Сюжет (изгнание — психушка — освобождение, то есть прохождение инициации, временная смерть) для всех его участников (кроме Петровича, о чем ниже) не существует. На эту (обманывающую читателя) концепцию работает и симметрия нескольких обрамляющих основное происшествие эпизодов. Встреча в ЦДЛ с преуспевающим писателем Смоликовым отзывается в свидании с, кажется, еще более преуспевающим Зыковым; неудачный контакт с новорусским бизнесменом Дуловым — более изысканным, но оттого не менее проигрышным контактом с Ловянниковым. Первая пара эпизодов варьирует тему невозможности (для Петровича) выхода из андеграунда. “Поднявшиеся” собратья по подполью тщетно просят Петровича перейти в их стан, напечататься. Вторая — тему квартирного соблазна. “Новые русские” манят жильем, а затем отказываются выполнить свои “обещания”; при этом — в обоих случаях — оставшийся на бобах Петрович избегает возможной гибели (страж дуловской дачи, нанятый вместо героя и занявший вожделенную квартирку, через месяц был застрелен; в ловянниковской эпопее Петрович отделался дракой и печалью по собаке, отравленной врагами “банкира”). Все так же, только Зыков и Ловянников посерьезнее Смоликова и Дулова. И, вероятно, потому ближе истинному герою. О скрытом двойничестве Петровича и Ловянникова говорено выше. Глава о Зыкове называется “Двойник”, что с избытком подтверждается ее содержанием: сходство писательских манер (“Злые языки говорили, что мы с Зыковым как прозаики стоим друг друга и что вся разница наших судеб в случайности признания и непризнания”); история писем Зыкова влиятельным литераторам (“Я писал те его письма, и можно сказать, мы писали, потому что, руку на сердце, я тоже надеялся, что, хотя бы рикошетом, один из них ему (нам) ответит”); гэбэшную грязь, навсегда прилипшую к безвинному Зыкову, Петрович закрасил кровью стукача Чубисова.
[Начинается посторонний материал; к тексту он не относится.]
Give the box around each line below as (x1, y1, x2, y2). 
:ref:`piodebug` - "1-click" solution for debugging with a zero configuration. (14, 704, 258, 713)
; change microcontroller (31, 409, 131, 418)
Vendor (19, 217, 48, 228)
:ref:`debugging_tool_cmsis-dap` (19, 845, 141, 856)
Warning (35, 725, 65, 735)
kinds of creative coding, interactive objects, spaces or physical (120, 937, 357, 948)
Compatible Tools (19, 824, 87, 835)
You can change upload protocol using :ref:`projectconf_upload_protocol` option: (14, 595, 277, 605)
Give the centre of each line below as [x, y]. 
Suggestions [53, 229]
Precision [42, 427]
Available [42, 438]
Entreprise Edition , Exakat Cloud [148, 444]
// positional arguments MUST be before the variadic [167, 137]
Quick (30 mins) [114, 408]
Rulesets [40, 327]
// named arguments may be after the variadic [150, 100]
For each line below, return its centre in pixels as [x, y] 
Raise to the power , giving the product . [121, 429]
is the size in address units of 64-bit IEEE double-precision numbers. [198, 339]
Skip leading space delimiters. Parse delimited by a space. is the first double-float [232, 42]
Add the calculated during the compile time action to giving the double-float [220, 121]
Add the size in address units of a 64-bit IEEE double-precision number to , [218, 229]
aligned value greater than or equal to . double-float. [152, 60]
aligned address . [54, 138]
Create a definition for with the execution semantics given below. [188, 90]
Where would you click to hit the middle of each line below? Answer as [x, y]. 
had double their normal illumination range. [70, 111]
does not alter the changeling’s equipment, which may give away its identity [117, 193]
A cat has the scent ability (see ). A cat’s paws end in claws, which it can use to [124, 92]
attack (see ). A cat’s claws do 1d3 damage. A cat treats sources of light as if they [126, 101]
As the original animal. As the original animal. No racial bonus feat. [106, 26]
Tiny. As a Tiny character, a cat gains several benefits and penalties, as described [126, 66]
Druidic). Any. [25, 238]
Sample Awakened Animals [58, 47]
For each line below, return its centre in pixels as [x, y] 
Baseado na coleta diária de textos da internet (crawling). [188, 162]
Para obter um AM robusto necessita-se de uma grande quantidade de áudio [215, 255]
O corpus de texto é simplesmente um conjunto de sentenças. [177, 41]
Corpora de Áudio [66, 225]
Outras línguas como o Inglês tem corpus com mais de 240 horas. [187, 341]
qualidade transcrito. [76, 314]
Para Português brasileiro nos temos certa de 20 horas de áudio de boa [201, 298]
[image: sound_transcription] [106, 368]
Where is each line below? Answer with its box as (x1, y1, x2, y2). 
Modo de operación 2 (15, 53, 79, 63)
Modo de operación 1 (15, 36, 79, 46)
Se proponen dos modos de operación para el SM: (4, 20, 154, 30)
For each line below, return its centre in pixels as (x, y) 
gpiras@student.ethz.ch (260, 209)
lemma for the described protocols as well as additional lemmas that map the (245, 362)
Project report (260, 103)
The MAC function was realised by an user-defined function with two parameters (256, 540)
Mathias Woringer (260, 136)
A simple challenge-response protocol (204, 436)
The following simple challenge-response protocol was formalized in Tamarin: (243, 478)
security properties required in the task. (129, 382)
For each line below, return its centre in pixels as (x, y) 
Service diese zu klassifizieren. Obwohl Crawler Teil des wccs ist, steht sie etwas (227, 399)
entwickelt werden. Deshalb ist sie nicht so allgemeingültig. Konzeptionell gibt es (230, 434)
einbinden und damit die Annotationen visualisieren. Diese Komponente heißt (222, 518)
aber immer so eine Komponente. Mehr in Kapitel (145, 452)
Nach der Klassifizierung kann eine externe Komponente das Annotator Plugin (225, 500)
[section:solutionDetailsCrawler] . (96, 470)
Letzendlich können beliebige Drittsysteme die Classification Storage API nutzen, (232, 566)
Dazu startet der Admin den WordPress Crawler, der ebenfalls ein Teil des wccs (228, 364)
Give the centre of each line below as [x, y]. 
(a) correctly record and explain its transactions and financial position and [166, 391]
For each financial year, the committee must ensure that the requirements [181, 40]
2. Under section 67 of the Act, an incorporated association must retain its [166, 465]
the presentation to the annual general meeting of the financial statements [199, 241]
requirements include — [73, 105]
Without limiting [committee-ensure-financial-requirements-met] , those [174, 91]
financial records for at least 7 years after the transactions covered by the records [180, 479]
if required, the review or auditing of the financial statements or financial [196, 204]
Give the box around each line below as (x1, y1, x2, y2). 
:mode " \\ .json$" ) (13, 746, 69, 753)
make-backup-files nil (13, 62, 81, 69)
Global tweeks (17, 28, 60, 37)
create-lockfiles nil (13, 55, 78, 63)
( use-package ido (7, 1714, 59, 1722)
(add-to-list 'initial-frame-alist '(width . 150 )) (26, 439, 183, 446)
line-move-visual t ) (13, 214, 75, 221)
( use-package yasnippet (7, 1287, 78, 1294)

“Неточная рифмовка” эпизодов может оформляться и несколько иначе. Так, глава “Квадрат Малевича” с ее темой отказа от будущего (и/или творчества), “грандиозного торможения”, растворения в толпе и/или бытии (которое герой сперва пытается разрушить “ударом”, а после — за решеткой ментовки, когда новый “удар” оказался невозможным, — признает как высшую ценность6) становится вполне понятной лишь в финальной части, где Петрович вспоминает, как он с ныне умершим другом некогда ходил на выставку великого авангардиста. “Смотреть, как Михаил встает с постели, — комедия. Ворчит: ему, мол, не хочется вставать, ему надоело ставить чайник на огонь! Ему не хочется чистить зубы (всю жизнь чищу, сколько можно!), ему не хочется есть, пить, ему не хочется жить — ему хочется только посмотреть Малевича и опять упасть в постель”. И хотя поход на выставку происходит (сколько можно понять) после главных событий, лишь “грандиозное торможение” почти мертвого (о его смерти сообщено страницей выше) Михаила расшифровывает откровение, настигшее Петровича в милицейском обезьяннике.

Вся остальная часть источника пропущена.